Nelson Fonseca Neto
O urso passeador
Eu realmente acredito que tudo piorou quando houve o casamento entre câmeras de celular e redes sociais
Transformei-me num passeador depois de velho. Passeio: percorrer a cidade, a pé ou de carro, sem objetivo definido. Prazer ao ver as coisas e as pessoas. Sorte grande: a Patrícia e o João Pedro também são passeadores fanáticos. O João Pedro, nas tardes modorrentas de domingo, pede, empolgado, para passear de carro. E assim uma criança salva o dia mais aborrecido da semana.
Passear é meditar. Dia desses, com o João Pedro no carro, passei na frente de casas que foram importantes para a minha infância e adolescência. Percorremos Santa Rosália, Vergueiro e Centro. As tais casas envelheceram mal.
Sou um urso de apartamento. Desde os dois anos de idade moro em apartamento. Lá se vão 43 anos nessa brincadeira. Isso molda a visão de mundo do sujeito. Onde moro hoje é o terceiro apartamento da minha vida. O segundo é onde meus pais moram ainda hoje. O primeiro está ali, firme e forte, na esquina da Penha com a Benedito Pires. Melhor dizendo: o prédio está firme e forte. Não sei como está o apartamento. Não sou bisbilhoteiro.
Sofre mais quem tem suas memórias ancoradas em casas de rua. O crescimento feroz dos condomínios fechados transforma muitas dessas casas em clínicas. Num processo desses, a construção tende a ser desfigurada. Sem contar que pode ocorrer a demolição para a construção de um prédio com varanda gourmet. Também podemos ter a degradação do bairro. A casa da infância vira uma biqueira.
Alguns leitores já notaram que tenho insistido na tecla do envelhecimento ultimamente. Estou de acordo. Envelhecimento e memória. Acho que não tem como ser de outra forma. Não é à toa que considero os últimos romances do Eça de Queirós obras-primas inquestionáveis. Eu me identifico com aqueles personagens excêntricos. Fradique Mendes e Gonçalo Ramires são sábios, no fim das contas.
Envelhecimento, memória e resmungos. Resmungo contra algumas coisas do tempo presente. Mente quem tem mais de quarenta anos e diz ser antenado com os tempos que correm. A verdade é que todos nós temos uma pátria temporal. É o espaço-lugar no qual nos sentimos mais à vontade. O meu é o final dos anos 80 e início dos anos 90.
Outro dia eu conversava com a Patrícia sobre isso. Fui categórico: alguma entidade sobrenatural deveria, no início dos anos 90, ter apertado o botão de “pause” da humanidade. Mais ou menos assim: o tempo continuaria correndo, mas as firulas tecnológicas parariam ali.

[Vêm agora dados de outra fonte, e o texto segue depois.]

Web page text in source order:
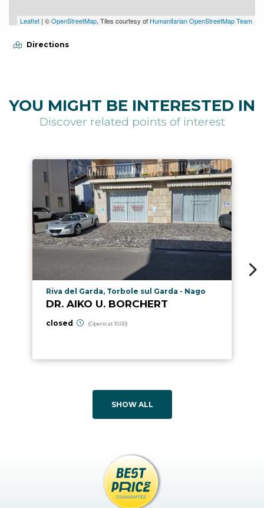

Já estaria de bom tamanho, afinal, naquela época, já tínhamos ar-condicionado, TV a cabo, telefone sem fio, fax, antibiótico, aparelho de celular que apenas fazia chamadas, enciclopédia em CD-ROM.

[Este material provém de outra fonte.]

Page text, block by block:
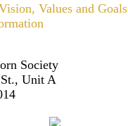
Values and Goals
Society
Unit A
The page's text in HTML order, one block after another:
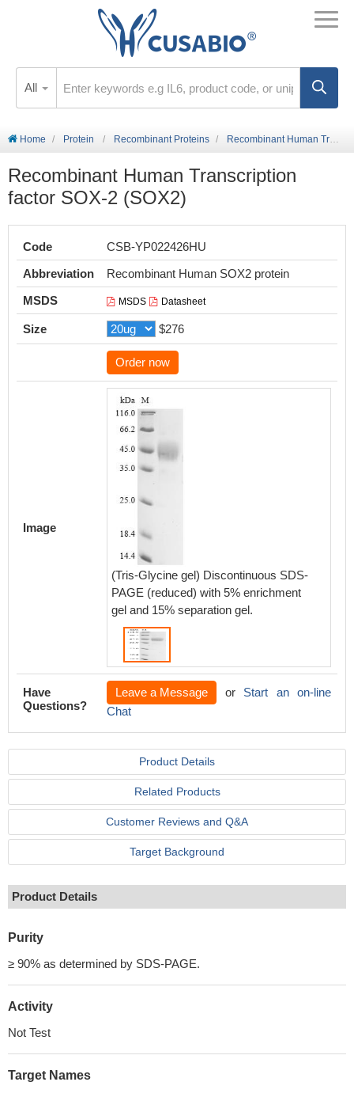
All
Home Protein Recombinant Proteins Recombinant Human Transcription factor SOX-2 (SOX2)
Recombinant Human Transcription
factor SOX-2 (SOX2)
Code
CSB-YP022426HU
Abbreviation
Recombinant Human SOX2 protein
MSDS
MSDS Datasheet
Size $276
Order now
Image
(Tris-Glycine gel) Discontinuous SDS-
PAGE (reduced) with 5% enrichment
gel and 15% separation gel.
Have
Questions?
Leave a Message or Start an on-line
Chat
Product Details
Related Products
Customer Reviews and Q&A
Target Background
Product Details
Purity
≥ 90% as determined by SDS-PAGE.
Activity
Not Test
Target Names

Um admirável mundo retrô sem redes sociais, influencers, sites de aposta, aplicativos bestas. Eu realmente acredito que tudo piorou quando houve o casamento entre câmeras de celular e redes sociais. É só parar para pensar. Um mundo sem dancinhas, sem poses sensuais, sem check-in em hospitais. Seria um mundo menos tolo.
Só que eu sou um antiquado manso. Tenho minhas convicções, e não as escondo. Choro minhas pitangas de quando em quando. Não tento mudar ninguém. Sempre acharei ostentações de influencers como a síntese da imbecilidade. Saio correndo dos vídeos com “cinco passos para você se tornar feliz”. Mas fico nisso.
Eis o que é ser um urso manso de apartamento.